29. The Bombay Bench 'B' of-the, Tribunal found the facts of the case before it quite similar to the facts of the case before the Calcutta High Court and had clearly mentioned that the provisions of Section 161 were not applicable to the case before it. The Bench had, therefore, proceeded to consider the question before it on the declared basis that the case fell under Clause (iv) of proviso to Section 164(1). We have pointed out above as to under what circumstances Clause (iv) of proviso (1) to Section 164(1) may stand attracted.
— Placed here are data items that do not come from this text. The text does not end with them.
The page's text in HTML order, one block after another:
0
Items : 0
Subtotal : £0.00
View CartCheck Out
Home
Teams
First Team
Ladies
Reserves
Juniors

Since the Bombay Bench 'B' had proceeded on the footing that the case before it fell under Clause (iv) of proviso to Section 164(1) we find the facts of the case before us distinctly distinguishable. We are, therefore, of the opinion that the case before the Bombay Bench 'B' was decided on its own individual merits and the views expressed therein by the said Bench do not come in our way to agree with the views of other coordinate Benches of the Tribunal on identical facts and which we have referred to above.
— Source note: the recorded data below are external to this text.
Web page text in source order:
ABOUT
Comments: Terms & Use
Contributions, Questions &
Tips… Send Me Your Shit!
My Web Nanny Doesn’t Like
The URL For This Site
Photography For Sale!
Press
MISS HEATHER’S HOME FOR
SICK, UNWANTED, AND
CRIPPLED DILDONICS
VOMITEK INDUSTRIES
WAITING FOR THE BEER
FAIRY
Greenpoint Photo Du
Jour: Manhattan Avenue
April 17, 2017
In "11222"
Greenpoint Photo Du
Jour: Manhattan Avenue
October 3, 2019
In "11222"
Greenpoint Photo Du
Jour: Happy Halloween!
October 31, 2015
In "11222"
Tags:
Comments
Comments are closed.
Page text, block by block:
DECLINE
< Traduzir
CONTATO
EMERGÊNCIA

30. In the end we would like to make it clear that it is by virtue of the deeming provisions of Section 2(7) read with Sections 161, 162(2) and 164 that assessment on the trustee of a trust for the beneficial income of the beneficiaries under the trust is made in a representative capacity by creating a legal fiction. Such a legal fiction should not be allowed to travel beyond the territories it was intended to operate in. Deeming provisions are required to be strictly construed in their application and operation as laid down by the Supreme Court in the case of CIT v. Prem Bhai Parekh [1970] 77 ITR 27. Since computation of 'total income' necessarily requires the consideration of the claims of an assessee for certain exemptions, deductions, etc., before the levy of taxes at the prescribed rates, an assessee cannot be denied such legal claims with the help of a legal fiction which too, incidentally, does not run counter to his claim in this case.
31. To sum up, we find no force in this appeal and dismiss it accordingly.